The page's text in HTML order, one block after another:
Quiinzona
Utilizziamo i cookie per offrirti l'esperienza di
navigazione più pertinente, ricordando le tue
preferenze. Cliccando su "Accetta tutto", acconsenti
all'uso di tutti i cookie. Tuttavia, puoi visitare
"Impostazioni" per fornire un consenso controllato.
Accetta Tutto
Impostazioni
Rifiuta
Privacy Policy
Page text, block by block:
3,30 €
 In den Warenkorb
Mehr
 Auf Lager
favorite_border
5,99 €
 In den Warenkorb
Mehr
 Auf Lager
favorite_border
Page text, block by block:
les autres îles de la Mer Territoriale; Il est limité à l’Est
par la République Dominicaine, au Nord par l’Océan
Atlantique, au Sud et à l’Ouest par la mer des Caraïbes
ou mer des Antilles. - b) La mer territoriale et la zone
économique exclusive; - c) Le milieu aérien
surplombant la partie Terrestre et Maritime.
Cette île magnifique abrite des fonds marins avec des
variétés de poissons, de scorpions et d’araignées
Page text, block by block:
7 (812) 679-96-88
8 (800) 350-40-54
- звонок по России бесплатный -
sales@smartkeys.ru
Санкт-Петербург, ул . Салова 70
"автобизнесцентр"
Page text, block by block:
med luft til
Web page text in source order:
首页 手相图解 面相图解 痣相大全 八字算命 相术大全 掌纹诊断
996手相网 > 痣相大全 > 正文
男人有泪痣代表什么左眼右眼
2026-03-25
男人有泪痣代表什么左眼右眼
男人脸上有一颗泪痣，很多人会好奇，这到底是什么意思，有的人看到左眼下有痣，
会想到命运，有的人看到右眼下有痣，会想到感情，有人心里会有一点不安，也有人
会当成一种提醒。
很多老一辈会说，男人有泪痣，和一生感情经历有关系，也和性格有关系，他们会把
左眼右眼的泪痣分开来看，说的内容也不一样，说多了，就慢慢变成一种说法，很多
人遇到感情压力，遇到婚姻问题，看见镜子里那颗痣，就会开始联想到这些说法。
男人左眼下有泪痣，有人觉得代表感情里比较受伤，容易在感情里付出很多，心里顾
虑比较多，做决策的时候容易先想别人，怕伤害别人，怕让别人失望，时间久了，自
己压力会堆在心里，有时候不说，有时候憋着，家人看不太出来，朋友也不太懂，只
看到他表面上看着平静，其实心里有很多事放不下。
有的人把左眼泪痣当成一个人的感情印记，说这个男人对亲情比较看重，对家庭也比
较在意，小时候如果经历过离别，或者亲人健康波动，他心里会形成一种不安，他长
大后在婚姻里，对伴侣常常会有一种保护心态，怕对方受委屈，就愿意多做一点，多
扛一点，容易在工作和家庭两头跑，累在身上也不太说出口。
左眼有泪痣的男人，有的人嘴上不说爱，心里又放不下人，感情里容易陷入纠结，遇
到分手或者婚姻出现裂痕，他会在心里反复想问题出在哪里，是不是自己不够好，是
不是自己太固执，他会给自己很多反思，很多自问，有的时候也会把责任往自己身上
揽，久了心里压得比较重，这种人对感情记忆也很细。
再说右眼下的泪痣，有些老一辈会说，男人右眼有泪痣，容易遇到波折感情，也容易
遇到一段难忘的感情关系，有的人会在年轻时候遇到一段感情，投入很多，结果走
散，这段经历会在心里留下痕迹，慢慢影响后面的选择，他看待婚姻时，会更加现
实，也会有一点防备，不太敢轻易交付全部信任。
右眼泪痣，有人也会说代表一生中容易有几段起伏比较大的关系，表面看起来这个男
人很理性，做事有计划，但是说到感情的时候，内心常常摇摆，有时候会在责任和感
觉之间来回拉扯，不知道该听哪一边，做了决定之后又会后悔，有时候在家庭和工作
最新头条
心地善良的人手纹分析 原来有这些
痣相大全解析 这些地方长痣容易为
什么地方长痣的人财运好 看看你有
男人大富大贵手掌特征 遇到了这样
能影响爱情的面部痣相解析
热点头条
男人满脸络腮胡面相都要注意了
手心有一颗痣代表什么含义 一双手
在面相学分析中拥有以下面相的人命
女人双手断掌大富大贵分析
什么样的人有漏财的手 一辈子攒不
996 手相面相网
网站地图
——————
What you are asked to do - Return, word for word, every line from the top of the entries down to the line that holds "虑比较多，做决策的时候容易先想别人，怕伤害别人，怕让别人失望，时间久了，自", both included.

Response area -
The page's text in HTML order, one block after another:
Quiinzona
Utilizziamo i cookie per offrirti l'esperienza di
navigazione più pertinente, ricordando le tue
preferenze. Cliccando su "Accetta tutto", acconsenti
all'uso di tutti i cookie. Tuttavia, puoi visitare
"Impostazioni" per fornire un consenso controllato.
Accetta Tutto
Impostazioni
Rifiuta
Privacy Policy
Page text, block by block:
3,30 €
 In den Warenkorb
Mehr
 Auf Lager
favorite_border
5,99 €
 In den Warenkorb
Mehr
 Auf Lager
favorite_border
Page text, block by block:
les autres îles de la Mer Territoriale; Il est limité à l’Est
par la République Dominicaine, au Nord par l’Océan
Atlantique, au Sud et à l’Ouest par la mer des Caraïbes
ou mer des Antilles. - b) La mer territoriale et la zone
économique exclusive; - c) Le milieu aérien
surplombant la partie Terrestre et Maritime.
Cette île magnifique abrite des fonds marins avec des
variétés de poissons, de scorpions et d’araignées
Page text, block by block:
7 (812) 679-96-88
8 (800) 350-40-54
- звонок по России бесплатный -
sales@smartkeys.ru
Санкт-Петербург, ул . Салова 70
"автобизнесцентр"
Page text, block by block:
med luft til
Web page text in source order:
首页 手相图解 面相图解 痣相大全 八字算命 相术大全 掌纹诊断
996手相网 > 痣相大全 > 正文
男人有泪痣代表什么左眼右眼
2026-03-25
男人有泪痣代表什么左眼右眼
男人脸上有一颗泪痣，很多人会好奇，这到底是什么意思，有的人看到左眼下有痣，
会想到命运，有的人看到右眼下有痣，会想到感情，有人心里会有一点不安，也有人
会当成一种提醒。
很多老一辈会说，男人有泪痣，和一生感情经历有关系，也和性格有关系，他们会把
左眼右眼的泪痣分开来看，说的内容也不一样，说多了，就慢慢变成一种说法，很多
人遇到感情压力，遇到婚姻问题，看见镜子里那颗痣，就会开始联想到这些说法。
男人左眼下有泪痣，有人觉得代表感情里比较受伤，容易在感情里付出很多，心里顾
虑比较多，做决策的时候容易先想别人，怕伤害别人，怕让别人失望，时间久了，自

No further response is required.